Arnold Trebach, JD, PhD, is the founder, Chairman of the Board of
Directors, and Chief Executive Officer of The Trebach Institute. He
has had a long and varied career in the worlds of academia,
scholarship, teaching, writing, government service, and business
enterprises. He personally led the Institute on Drugs, Crime, and
Justice, an international seminar on drug treatment and policy, from
1974 to 1998. He founded the nonprofit Drug Policy Foundation (DPF) in
1986 and served as its first chairman and president until 1997. DPF
has been recognized as one of the leading forces for rational drug
policy reform in the world. He has been the subject of an
international campaign that sought his nomination for a Nobel Peace
Prize on the basis of his drug-policy-reform efforts. Also, he has
been called the Father of the Modern Drug Policy Reform Movement and
the Shadow Drug Czar, along with some much-less-favorable appellations
by some of those who support the status quo in drug control. He
retired from the American University, where he now holds the rank of
Professor Emeritus, and also from the Foundation at the end of 1997.
His books include The Rationing of Justice (Rutgers University Press,
1964); The Heroin Solution (Yale University Press, 1982); The Great
Drug War (Macmillan, 1987); and Legalize It? Debating American Drug
Policy (American University Press, 1993), which he coauthored with
James Inciardi. Dr. Trebach has edited or coauthored many other books
and has published numerous original articles in scholarly journals and
the popular press. He has appeared in hundreds of television and radio
programs.
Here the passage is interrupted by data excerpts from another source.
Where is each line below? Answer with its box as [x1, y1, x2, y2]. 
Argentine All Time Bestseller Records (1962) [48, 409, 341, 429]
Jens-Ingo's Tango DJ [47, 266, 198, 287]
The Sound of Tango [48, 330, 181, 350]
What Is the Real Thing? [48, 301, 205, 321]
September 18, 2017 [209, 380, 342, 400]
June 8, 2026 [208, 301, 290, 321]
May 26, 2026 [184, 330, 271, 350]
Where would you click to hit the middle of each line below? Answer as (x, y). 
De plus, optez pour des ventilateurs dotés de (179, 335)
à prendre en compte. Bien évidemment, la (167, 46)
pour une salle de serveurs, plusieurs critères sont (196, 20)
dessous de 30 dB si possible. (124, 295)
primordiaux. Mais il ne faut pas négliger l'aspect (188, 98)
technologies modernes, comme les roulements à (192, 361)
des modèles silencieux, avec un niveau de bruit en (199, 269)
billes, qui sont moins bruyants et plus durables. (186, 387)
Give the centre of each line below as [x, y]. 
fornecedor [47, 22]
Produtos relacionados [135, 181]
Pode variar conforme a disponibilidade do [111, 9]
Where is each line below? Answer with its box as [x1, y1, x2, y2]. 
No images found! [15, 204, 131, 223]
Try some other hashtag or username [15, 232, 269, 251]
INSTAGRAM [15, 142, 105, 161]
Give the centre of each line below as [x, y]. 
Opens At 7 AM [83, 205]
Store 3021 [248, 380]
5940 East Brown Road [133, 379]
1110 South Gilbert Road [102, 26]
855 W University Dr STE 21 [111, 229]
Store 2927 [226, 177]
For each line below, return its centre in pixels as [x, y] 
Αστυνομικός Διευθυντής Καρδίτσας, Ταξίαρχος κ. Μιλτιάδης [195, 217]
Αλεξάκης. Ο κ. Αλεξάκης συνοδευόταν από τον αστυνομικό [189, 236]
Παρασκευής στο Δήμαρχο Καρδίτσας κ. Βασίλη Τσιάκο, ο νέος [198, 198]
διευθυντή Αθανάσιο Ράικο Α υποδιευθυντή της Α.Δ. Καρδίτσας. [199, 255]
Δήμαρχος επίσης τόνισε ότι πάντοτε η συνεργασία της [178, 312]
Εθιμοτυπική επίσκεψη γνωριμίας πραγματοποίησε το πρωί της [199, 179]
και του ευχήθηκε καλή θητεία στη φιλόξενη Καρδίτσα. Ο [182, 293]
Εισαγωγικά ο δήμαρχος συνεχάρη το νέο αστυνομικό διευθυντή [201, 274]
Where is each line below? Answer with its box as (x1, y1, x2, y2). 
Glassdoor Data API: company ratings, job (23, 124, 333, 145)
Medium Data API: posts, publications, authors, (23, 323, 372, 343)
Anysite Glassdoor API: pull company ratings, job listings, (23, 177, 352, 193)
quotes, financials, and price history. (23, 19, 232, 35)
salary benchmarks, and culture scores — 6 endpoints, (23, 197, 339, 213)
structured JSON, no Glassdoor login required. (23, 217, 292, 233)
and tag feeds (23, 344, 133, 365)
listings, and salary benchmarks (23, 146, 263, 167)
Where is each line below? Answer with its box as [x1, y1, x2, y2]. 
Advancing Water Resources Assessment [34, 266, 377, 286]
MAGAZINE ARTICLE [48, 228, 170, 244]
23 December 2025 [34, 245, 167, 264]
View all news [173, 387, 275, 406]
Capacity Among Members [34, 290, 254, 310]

American University conferred on him its highest award for
scholarship for the academic years 1978–79 and 1983–84. He holds a JD
degree from the New England School of Law (1951) and a PhD in Politics
from Princeton University (1958). Since 1951 he has been a member of
the Massachusetts Bar.

Katherine Whitehead, JD, is a children’s-rights advocate and the
founder and director of Community Alliance for the Ethical Treatment
of Youth, CAFETY. The organization’s mission is to promote and secure
the human rights of youth in, or at risk of residential placement,
through education and advocacy led and driven by those with direct
experience in harmful residential placement and our allies. Ms.
Whitehead is a survivor of a therapeutic boarding school called
Mission Mountain School, and she formed CAFETY in an effort to give
voice to residential-care alumni and survivors concerned with human-
rights violations in residential programs for youth. A graduate of
Hunter College with a BA in Political Science, Ms. Whitehead dedicates
much of her time to civic engagement. She volunteers her time for
various organizations and working groups such as the Bazelon Center
for Mental Health Law and Policy’s Leadership 21 Initiative, and
Alliance for the Safe, Therapeutic and Appropriate Use of Residential
Treatment (ASTART).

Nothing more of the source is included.